• TASK TO COMPLETE: If a record contains an image, leave the image out and repeat everything else exactly.

• ENTRIES SHOWN:
---

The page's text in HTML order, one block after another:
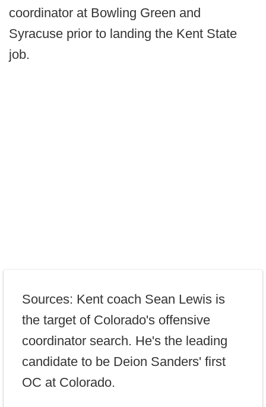
coordinator at Bowling Green and
Syracuse prior to landing the Kent State
job.
Sources: Kent coach Sean Lewis is
the target of Colorado's offensive
coordinator search. He's the leading
candidate to be Deion Sanders' first
OC at Colorado.
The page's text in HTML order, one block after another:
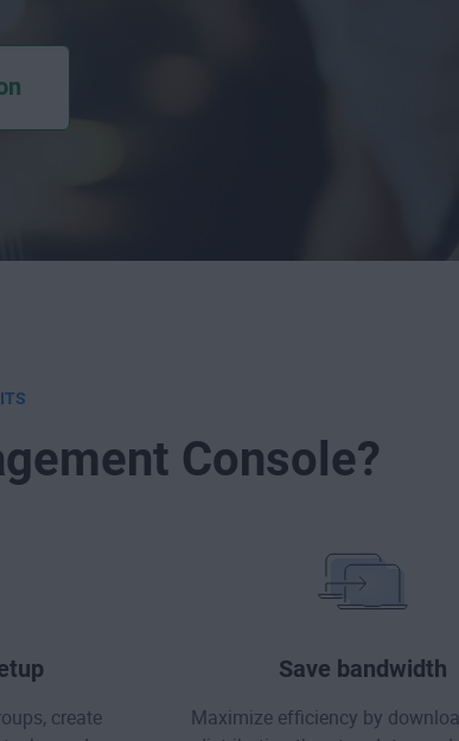
Console?
create
Save bandwidth
Maximize efficiency by
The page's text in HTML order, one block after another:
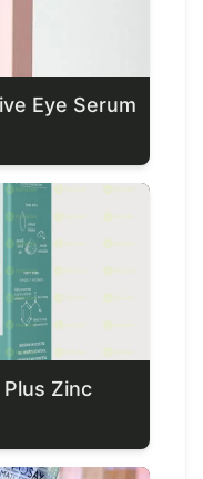
Eye Serum
Plus Zinc
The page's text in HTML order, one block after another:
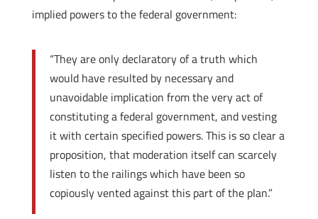
implied powers to the federal government:
“They are only declaratory of a truth which
would have resulted by necessary and
unavoidable implication from the very act of
constituting a federal government, and vesting
it with certain specified powers. This is so clear a
proposition, that moderation itself can scarcely
listen to the railings which have been so
copiously vented against this part of the plan.”
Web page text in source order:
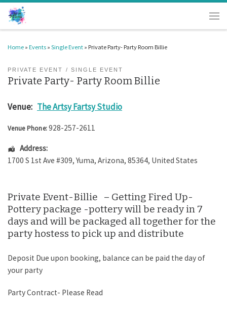
Skip to content
Home » Events » Single Event » Private Party- Party Room Billie
PRIVATE EVENT SINGLE EVENT
Private Party- Party Room Billie
Venue: The Artsy Fartsy Studio
Venue Phone:928-257-2611
Address:
1700 S 1st Ave #309, Yuma, Arizona, 85364, United States
Private Event-Billie – Getting Fired Up-
Pottery package -pottery will be ready in 7
days and will be packaged all together for the
party hostess to pick up and distribute
Deposit Due upon booking, balance can be paid the day of
your party
Party Contract- Please Read
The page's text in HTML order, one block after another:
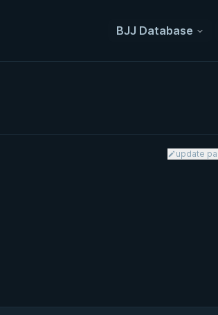
BJJ Database
update
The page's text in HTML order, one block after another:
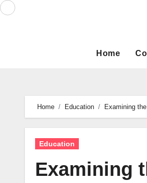
Skip
Home
Home Education Examining
Education
Examining
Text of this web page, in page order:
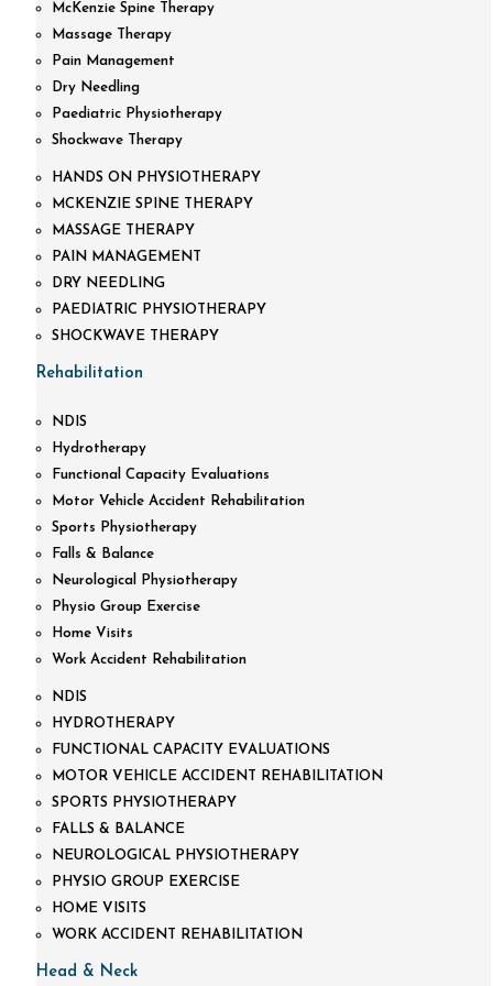
McKenzie Spine Therapy
Massage Therapy
Pain Management
Dry Needling
Paediatric Physiotherapy
Shockwave Therapy
HANDS ON PHYSIOTHERAPY
MCKENZIE SPINE THERAPY
MASSAGE THERAPY
PAIN MANAGEMENT
DRY NEEDLING
PAEDIATRIC PHYSIOTHERAPY
SHOCKWAVE THERAPY
Rehabilitation
NDIS
Hydrotherapy
Functional Capacity Evaluations
Motor Vehicle Accident Rehabilitation
Sports Physiotherapy
Falls & Balance
Neurological Physiotherapy
Physio Group Exercise
Home Visits
Work Accident Rehabilitation
NDIS
HYDROTHERAPY
FUNCTIONAL CAPACITY EVALUATIONS
MOTOR VEHICLE ACCIDENT REHABILITATION
SPORTS PHYSIOTHERAPY
FALLS & BALANCE
NEUROLOGICAL PHYSIOTHERAPY
PHYSIO GROUP EXERCISE
HOME VISITS
WORK ACCIDENT REHABILITATION
Head & Neck
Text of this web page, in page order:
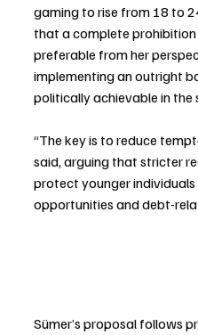
gaming to rise from 18 to
that a complete
preferable from her
implementing an outright
politically achievable in the
“The key is to reduce
said, arguing that stricter
protect younger
opportunities and debt-
Sümer’s proposal follows

---

• COMPLETED TASK:
The page's text in HTML order, one block after another:
coordinator at Bowling Green and
Syracuse prior to landing the Kent State
job.
Sources: Kent coach Sean Lewis is
the target of Colorado's offensive
coordinator search. He's the leading
candidate to be Deion Sanders' first
OC at Colorado.
The page's text in HTML order, one block after another:
Console?
create
Save bandwidth
Maximize efficiency by
The page's text in HTML order, one block after another:
Eye Serum
Plus Zinc
The page's text in HTML order, one block after another:
implied powers to the federal government:
“They are only declaratory of a truth which
would have resulted by necessary and
unavoidable implication from the very act of
constituting a federal government, and vesting
it with certain specified powers. This is so clear a
proposition, that moderation itself can scarcely
listen to the railings which have been so
copiously vented against this part of the plan.”
Web page text in source order:
Skip to content
Home » Events » Single Event » Private Party- Party Room Billie
PRIVATE EVENT SINGLE EVENT
Private Party- Party Room Billie
Venue: The Artsy Fartsy Studio
Venue Phone:928-257-2611
Address:
1700 S 1st Ave #309, Yuma, Arizona, 85364, United States
Private Event-Billie – Getting Fired Up-
Pottery package -pottery will be ready in 7
days and will be packaged all together for the
party hostess to pick up and distribute
Deposit Due upon booking, balance can be paid the day of
your party
Party Contract- Please Read
The page's text in HTML order, one block after another:
BJJ Database
update
The page's text in HTML order, one block after another:
Skip
Home
Home Education Examining
Education
Examining
Text of this web page, in page order:
McKenzie Spine Therapy
Massage Therapy
Pain Management
Dry Needling
Paediatric Physiotherapy
Shockwave Therapy
HANDS ON PHYSIOTHERAPY
MCKENZIE SPINE THERAPY
MASSAGE THERAPY
PAIN MANAGEMENT
DRY NEEDLING
PAEDIATRIC PHYSIOTHERAPY
SHOCKWAVE THERAPY
Rehabilitation
NDIS
Hydrotherapy
Functional Capacity Evaluations
Motor Vehicle Accident Rehabilitation
Sports Physiotherapy
Falls & Balance
Neurological Physiotherapy
Physio Group Exercise
Home Visits
Work Accident Rehabilitation
NDIS
HYDROTHERAPY
FUNCTIONAL CAPACITY EVALUATIONS
MOTOR VEHICLE ACCIDENT REHABILITATION
SPORTS PHYSIOTHERAPY
FALLS & BALANCE
NEUROLOGICAL PHYSIOTHERAPY
PHYSIO GROUP EXERCISE
HOME VISITS
WORK ACCIDENT REHABILITATION
Head & Neck
Text of this web page, in page order:
gaming to rise from 18 to
that a complete
preferable from her
implementing an outright
politically achievable in the
“The key is to reduce
said, arguing that stricter
protect younger
opportunities and debt-
Sümer’s proposal follows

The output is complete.